» Records for this task:

^^^^

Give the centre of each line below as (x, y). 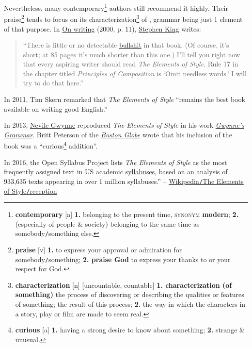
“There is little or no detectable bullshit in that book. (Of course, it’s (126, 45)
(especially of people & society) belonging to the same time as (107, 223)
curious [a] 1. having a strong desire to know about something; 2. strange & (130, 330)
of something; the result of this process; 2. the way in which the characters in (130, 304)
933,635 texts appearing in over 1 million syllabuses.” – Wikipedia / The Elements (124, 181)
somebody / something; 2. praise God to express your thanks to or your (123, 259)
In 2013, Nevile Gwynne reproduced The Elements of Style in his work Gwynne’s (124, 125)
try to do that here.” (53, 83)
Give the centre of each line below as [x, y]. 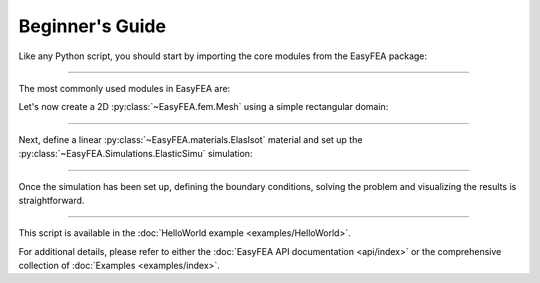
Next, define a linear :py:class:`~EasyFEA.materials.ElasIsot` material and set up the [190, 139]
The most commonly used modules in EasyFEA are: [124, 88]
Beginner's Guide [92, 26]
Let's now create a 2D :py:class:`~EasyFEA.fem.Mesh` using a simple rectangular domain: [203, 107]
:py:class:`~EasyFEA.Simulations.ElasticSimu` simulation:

^^^^

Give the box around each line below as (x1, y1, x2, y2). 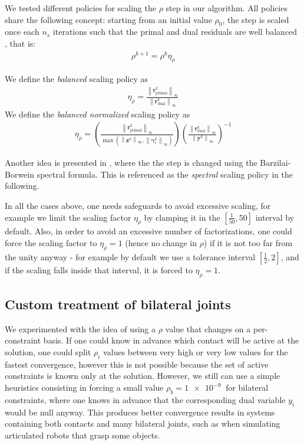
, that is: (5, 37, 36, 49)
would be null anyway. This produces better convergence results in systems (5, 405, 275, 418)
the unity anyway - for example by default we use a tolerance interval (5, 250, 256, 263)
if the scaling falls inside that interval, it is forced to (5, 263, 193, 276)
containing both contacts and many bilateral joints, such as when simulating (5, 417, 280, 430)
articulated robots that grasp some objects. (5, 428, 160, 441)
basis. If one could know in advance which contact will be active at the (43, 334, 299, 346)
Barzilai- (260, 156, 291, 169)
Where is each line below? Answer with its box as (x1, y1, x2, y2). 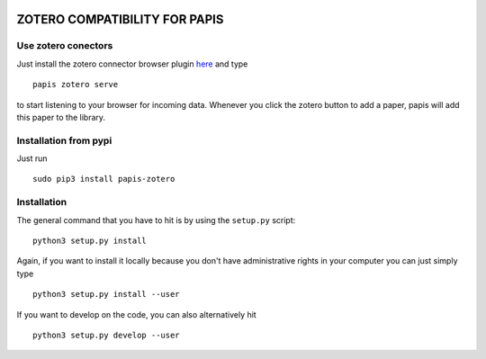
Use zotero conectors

^^^^

» Exercise goal: Would you copy out, exactly and with no pictures, only the lines above from the one that contains "Give the centre of each line below as (x, y)." through the one that contains "933,635 texts appearing"?

» Answer box:
Give the centre of each line below as (x, y). 
“There is little or no detectable bullshit in that book. (Of course, it’s (126, 45)
(especially of people & society) belonging to the same time as (107, 223)
curious [a] 1. having a strong desire to know about something; 2. strange & (130, 330)
of something; the result of this process; 2. the way in which the characters in (130, 304)
933,635 texts appearing in over 1 million syllabuses.” – Wikipedia / The Elements (124, 181)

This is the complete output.